DATASET EXCERPTS →
__________________________________________________

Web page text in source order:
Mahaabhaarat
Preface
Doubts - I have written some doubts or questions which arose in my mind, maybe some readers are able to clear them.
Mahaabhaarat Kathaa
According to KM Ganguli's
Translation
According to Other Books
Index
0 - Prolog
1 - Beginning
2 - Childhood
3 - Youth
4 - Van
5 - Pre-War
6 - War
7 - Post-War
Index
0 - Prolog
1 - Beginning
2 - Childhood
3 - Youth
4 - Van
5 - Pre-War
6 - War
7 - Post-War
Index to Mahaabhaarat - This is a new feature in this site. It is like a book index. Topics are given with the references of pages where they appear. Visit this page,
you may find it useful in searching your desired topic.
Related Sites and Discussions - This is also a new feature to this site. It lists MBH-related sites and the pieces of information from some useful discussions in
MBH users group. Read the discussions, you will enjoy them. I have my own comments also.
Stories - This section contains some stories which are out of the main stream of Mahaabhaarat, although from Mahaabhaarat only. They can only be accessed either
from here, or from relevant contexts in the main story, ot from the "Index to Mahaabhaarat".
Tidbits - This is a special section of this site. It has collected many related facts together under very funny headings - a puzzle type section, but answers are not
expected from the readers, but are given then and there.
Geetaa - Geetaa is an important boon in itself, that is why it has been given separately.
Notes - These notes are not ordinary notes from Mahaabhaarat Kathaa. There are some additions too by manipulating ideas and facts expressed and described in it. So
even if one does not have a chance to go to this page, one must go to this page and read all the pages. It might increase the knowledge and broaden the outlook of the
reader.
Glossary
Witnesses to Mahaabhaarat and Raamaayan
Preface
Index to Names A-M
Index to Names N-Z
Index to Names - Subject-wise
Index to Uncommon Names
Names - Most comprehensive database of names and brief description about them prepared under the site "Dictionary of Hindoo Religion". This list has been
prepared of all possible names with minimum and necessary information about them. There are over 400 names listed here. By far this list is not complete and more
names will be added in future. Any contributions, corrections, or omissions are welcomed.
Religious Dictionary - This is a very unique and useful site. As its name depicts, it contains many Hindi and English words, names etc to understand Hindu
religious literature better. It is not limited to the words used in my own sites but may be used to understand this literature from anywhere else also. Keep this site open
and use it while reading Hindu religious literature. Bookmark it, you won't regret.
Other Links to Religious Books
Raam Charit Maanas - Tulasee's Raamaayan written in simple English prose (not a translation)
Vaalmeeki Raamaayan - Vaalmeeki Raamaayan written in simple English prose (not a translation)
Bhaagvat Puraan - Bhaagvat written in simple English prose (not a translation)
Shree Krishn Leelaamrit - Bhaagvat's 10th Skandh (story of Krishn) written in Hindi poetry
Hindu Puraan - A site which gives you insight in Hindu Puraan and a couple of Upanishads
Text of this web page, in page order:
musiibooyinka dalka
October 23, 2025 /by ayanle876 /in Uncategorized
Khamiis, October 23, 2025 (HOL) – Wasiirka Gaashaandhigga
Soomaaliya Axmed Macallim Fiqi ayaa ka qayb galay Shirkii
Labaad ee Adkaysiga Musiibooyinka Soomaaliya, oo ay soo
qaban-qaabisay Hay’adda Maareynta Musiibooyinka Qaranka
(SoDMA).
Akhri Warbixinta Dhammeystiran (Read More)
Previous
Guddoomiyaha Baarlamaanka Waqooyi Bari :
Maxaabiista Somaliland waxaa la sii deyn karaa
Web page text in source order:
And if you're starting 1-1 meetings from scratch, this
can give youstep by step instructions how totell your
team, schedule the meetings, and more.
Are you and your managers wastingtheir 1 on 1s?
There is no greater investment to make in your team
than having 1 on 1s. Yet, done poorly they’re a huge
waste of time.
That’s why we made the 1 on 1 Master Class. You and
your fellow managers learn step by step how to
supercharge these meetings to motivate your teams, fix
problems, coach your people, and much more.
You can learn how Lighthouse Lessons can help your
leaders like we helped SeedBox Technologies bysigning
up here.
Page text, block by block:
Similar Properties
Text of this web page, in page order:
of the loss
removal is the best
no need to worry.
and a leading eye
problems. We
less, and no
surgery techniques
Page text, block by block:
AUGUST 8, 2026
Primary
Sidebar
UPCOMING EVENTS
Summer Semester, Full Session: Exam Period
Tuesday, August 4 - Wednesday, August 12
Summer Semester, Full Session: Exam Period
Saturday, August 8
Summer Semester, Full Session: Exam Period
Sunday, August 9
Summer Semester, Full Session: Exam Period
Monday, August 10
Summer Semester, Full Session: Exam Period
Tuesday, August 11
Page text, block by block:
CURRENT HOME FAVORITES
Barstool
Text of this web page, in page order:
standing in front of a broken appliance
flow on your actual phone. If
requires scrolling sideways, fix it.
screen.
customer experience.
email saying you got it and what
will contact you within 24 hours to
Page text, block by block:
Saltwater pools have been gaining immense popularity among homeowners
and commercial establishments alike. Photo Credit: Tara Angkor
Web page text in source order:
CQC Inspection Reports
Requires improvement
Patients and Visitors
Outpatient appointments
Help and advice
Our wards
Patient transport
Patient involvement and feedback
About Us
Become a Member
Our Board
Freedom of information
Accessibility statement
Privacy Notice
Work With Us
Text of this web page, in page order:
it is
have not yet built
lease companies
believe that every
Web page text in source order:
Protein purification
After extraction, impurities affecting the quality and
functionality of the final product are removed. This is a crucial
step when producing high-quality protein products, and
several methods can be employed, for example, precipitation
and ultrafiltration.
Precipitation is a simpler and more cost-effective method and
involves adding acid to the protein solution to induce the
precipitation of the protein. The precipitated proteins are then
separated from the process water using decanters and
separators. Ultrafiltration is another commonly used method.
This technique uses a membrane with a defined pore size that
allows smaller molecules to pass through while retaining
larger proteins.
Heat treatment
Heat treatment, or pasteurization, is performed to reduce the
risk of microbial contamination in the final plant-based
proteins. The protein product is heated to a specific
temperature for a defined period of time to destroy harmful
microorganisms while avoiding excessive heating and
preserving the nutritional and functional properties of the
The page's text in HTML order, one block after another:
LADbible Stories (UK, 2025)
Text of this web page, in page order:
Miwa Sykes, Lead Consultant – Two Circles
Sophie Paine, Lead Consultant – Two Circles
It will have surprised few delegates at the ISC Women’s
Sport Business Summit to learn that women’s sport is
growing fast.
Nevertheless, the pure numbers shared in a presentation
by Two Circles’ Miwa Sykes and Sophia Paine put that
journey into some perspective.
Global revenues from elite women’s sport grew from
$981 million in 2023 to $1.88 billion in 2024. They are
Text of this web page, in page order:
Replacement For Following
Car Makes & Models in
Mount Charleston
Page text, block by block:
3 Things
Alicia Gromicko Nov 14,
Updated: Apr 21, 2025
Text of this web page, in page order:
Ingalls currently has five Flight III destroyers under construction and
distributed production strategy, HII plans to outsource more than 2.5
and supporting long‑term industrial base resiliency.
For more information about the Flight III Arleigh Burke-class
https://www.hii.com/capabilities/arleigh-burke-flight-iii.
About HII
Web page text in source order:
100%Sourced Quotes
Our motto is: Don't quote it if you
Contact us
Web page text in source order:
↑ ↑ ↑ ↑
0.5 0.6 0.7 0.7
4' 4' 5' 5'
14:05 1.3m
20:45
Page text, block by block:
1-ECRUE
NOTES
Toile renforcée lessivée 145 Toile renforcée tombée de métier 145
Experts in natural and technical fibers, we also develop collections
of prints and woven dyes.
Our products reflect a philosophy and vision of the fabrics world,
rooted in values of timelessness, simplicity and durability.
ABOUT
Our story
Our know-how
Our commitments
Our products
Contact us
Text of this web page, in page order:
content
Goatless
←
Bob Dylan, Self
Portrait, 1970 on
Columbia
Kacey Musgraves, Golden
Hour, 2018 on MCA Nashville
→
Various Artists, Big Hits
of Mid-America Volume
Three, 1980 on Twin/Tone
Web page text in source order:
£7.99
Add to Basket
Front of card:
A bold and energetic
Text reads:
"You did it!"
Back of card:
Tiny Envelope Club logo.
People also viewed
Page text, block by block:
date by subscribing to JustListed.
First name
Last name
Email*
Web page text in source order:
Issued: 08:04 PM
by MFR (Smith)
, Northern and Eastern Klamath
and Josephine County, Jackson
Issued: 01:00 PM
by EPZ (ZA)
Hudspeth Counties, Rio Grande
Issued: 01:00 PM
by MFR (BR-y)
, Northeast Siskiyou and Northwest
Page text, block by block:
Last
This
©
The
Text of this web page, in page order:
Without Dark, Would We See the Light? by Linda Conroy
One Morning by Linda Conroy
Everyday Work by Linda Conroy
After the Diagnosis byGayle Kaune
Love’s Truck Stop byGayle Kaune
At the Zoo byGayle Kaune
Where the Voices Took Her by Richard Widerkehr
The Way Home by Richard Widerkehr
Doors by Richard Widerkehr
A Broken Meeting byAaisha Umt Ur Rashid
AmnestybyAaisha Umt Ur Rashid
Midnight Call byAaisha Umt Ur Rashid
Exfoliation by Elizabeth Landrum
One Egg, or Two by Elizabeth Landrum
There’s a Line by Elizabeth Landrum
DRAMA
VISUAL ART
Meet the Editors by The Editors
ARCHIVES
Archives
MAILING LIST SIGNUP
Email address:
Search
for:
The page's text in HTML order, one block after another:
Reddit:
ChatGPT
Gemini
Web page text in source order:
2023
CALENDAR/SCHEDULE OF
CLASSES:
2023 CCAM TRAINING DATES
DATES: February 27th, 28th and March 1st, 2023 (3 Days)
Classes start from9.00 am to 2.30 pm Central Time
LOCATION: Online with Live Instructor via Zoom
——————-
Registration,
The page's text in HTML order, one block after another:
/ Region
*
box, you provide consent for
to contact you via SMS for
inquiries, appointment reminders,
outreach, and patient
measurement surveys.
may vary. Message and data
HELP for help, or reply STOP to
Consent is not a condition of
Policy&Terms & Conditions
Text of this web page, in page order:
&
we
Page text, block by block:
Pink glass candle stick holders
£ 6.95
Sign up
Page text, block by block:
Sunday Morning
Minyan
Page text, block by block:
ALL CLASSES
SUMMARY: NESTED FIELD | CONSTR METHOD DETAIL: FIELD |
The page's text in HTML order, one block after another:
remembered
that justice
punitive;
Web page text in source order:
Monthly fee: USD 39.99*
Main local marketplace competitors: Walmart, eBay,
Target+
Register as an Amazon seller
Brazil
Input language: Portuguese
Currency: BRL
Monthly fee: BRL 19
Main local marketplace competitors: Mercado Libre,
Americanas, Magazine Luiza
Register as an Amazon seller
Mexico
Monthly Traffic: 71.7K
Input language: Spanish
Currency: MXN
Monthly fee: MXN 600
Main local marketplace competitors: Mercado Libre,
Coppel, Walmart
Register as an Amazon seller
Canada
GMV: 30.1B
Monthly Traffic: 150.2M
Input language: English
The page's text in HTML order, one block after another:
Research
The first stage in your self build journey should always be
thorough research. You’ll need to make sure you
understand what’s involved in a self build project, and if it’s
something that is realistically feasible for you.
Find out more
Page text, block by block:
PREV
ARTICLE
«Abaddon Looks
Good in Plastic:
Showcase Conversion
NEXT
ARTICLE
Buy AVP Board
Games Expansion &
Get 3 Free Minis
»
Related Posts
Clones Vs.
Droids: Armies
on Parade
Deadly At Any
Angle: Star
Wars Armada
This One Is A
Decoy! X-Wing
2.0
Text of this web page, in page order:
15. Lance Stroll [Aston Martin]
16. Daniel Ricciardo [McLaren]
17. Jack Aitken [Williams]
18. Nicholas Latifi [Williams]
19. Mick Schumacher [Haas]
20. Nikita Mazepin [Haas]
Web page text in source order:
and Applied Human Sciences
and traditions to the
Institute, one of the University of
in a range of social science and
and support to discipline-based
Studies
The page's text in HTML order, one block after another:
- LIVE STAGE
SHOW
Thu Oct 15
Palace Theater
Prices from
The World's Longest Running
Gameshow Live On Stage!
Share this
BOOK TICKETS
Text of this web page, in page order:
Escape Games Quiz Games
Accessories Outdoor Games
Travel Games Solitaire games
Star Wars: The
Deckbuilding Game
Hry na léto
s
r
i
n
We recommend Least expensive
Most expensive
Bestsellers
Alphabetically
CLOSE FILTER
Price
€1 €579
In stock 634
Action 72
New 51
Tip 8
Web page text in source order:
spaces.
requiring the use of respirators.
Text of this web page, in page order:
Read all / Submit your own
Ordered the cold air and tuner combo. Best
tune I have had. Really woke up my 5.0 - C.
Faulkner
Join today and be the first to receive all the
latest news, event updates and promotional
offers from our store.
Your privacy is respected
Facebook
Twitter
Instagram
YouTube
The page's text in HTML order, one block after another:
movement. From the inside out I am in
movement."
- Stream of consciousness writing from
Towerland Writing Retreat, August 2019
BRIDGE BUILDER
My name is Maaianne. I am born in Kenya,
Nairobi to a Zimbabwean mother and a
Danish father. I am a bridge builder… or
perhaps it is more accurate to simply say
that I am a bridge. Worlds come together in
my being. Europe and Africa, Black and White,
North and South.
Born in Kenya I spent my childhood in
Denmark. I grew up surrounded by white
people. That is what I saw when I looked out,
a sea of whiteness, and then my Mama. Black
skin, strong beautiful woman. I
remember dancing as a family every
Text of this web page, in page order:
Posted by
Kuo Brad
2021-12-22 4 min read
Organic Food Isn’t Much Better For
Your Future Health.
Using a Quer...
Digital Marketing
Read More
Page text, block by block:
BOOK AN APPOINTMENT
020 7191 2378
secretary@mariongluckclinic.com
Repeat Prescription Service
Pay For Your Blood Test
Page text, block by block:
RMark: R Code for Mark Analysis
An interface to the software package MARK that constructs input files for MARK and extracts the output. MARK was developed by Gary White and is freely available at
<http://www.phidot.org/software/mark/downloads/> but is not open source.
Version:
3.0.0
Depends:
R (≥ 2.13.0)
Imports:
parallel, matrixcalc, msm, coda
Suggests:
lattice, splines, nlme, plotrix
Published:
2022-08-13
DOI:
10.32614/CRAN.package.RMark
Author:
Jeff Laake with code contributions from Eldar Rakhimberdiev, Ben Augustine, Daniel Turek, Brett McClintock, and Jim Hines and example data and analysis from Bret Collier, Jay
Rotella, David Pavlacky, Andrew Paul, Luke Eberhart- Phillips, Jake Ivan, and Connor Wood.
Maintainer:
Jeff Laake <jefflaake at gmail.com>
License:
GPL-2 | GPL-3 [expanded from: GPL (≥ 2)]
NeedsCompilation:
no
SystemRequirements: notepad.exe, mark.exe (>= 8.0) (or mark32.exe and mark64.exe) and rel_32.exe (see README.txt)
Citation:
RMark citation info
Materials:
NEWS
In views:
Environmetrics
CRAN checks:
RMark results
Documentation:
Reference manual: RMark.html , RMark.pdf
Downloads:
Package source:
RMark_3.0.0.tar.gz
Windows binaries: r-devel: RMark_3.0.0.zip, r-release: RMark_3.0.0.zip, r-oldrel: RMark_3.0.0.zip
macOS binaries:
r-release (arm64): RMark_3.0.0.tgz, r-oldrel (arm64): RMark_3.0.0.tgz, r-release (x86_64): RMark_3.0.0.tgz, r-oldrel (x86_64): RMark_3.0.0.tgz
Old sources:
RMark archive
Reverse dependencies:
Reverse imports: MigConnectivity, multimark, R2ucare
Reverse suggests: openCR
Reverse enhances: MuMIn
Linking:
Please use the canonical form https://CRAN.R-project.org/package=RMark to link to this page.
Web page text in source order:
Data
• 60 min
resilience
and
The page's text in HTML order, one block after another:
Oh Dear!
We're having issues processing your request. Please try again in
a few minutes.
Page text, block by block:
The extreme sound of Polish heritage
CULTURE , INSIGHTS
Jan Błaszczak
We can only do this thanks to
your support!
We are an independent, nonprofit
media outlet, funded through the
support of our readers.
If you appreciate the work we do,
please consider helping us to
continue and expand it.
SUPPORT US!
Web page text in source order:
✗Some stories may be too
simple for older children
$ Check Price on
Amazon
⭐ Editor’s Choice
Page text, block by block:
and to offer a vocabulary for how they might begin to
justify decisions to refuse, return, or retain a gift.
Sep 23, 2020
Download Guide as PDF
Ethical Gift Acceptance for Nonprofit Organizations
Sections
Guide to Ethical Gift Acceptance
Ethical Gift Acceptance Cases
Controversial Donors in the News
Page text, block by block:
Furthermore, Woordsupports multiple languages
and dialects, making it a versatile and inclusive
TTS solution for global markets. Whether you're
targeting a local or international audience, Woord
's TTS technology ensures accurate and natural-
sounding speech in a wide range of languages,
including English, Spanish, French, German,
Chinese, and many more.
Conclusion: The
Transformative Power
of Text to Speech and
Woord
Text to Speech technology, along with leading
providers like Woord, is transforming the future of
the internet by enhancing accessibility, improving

__________________________________________________

Please provide an exact transcription of each line from the one holding "sounding speech in" through the final line of the data above.

SOLVED EXERCISE →
sounding speech in a wide range of languages,
including English, Spanish, French, German,
Chinese, and many more.
Conclusion: The
Transformative Power
of Text to Speech and
Woord
Text to Speech technology, along with leading
providers like Woord, is transforming the future of
the internet by enhancing accessibility, improving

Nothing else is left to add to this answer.